◆ WHAT YOU WILL DO:
For this exercise, the lines from the one with "2、工程联系函及图纸的收编" through the final line of the data below are to be transcribed exactly, and pictures are to be skipped.

"""

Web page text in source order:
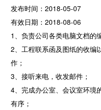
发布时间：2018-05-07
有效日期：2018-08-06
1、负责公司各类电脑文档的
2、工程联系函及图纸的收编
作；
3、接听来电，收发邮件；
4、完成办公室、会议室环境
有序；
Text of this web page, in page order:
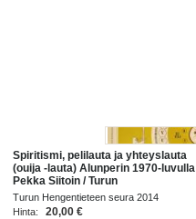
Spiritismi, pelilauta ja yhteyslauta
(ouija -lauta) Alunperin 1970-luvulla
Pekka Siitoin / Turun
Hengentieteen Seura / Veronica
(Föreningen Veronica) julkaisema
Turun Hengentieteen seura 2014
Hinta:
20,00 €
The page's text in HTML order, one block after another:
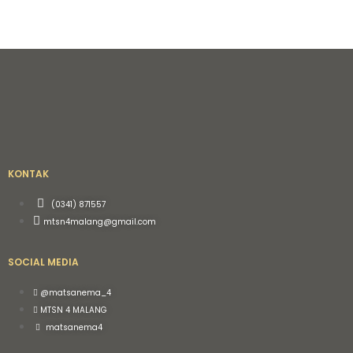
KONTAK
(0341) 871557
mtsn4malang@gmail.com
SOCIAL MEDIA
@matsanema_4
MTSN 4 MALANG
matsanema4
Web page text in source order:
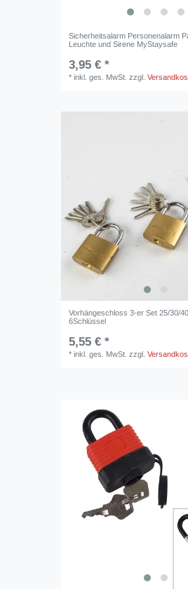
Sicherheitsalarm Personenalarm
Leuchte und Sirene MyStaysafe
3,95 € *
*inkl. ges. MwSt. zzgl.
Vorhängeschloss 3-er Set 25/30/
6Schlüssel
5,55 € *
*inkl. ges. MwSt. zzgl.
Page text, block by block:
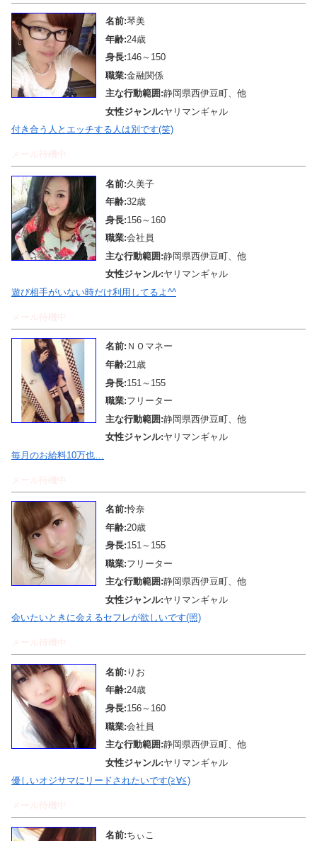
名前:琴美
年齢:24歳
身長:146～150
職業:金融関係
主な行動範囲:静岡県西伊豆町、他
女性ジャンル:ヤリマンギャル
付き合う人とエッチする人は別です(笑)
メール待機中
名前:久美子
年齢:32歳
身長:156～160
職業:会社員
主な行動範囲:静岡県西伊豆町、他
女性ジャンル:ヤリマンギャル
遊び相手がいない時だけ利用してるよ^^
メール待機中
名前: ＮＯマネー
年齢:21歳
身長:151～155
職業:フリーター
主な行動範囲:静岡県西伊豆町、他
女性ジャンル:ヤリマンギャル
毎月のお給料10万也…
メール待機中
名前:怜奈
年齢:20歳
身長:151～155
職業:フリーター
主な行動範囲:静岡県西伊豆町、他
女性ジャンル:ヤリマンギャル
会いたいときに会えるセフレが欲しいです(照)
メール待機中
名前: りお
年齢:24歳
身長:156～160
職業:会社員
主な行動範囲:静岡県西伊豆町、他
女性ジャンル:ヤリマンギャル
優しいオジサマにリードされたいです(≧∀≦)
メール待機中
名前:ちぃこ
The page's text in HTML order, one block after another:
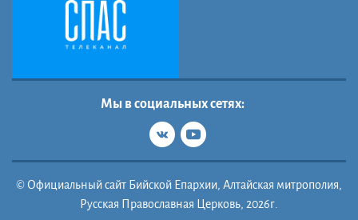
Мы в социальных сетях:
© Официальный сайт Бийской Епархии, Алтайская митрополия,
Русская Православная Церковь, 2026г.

"""

◆ ANSWER SPACE:
2、工程联系函及图纸的收编
作；
3、接听来电，收发邮件；
4、完成办公室、会议室环境
有序；
Text of this web page, in page order:
Spiritismi, pelilauta ja yhteyslauta
(ouija -lauta) Alunperin 1970-luvulla
Pekka Siitoin / Turun
Hengentieteen Seura / Veronica
(Föreningen Veronica) julkaisema
Turun Hengentieteen seura 2014
Hinta:
20,00 €
The page's text in HTML order, one block after another:
KONTAK
(0341) 871557
mtsn4malang@gmail.com
SOCIAL MEDIA
@matsanema_4
MTSN 4 MALANG
matsanema4
Web page text in source order:
Sicherheitsalarm Personenalarm
Leuchte und Sirene MyStaysafe
3,95 € *
*inkl. ges. MwSt. zzgl.
Vorhängeschloss 3-er Set 25/30/
6Schlüssel
5,55 € *
*inkl. ges. MwSt. zzgl.
Page text, block by block:
名前:琴美
年齢:24歳
身長:146～150
職業:金融関係
主な行動範囲:静岡県西伊豆町、他
女性ジャンル:ヤリマンギャル
付き合う人とエッチする人は別です(笑)
メール待機中
名前:久美子
年齢:32歳
身長:156～160
職業:会社員
主な行動範囲:静岡県西伊豆町、他
女性ジャンル:ヤリマンギャル
遊び相手がいない時だけ利用してるよ^^
メール待機中
名前: ＮＯマネー
年齢:21歳
身長:151～155
職業:フリーター
主な行動範囲:静岡県西伊豆町、他
女性ジャンル:ヤリマンギャル
毎月のお給料10万也…
メール待機中
名前:怜奈
年齢:20歳
身長:151～155
職業:フリーター
主な行動範囲:静岡県西伊豆町、他
女性ジャンル:ヤリマンギャル
会いたいときに会えるセフレが欲しいです(照)
メール待機中
名前: りお
年齢:24歳
身長:156～160
職業:会社員
主な行動範囲:静岡県西伊豆町、他
女性ジャンル:ヤリマンギャル
優しいオジサマにリードされたいです(≧∀≦)
メール待機中
名前:ちぃこ
The page's text in HTML order, one block after another:
Мы в социальных сетях:
© Официальный сайт Бийской Епархии, Алтайская митрополия,
Русская Православная Церковь, 2026г.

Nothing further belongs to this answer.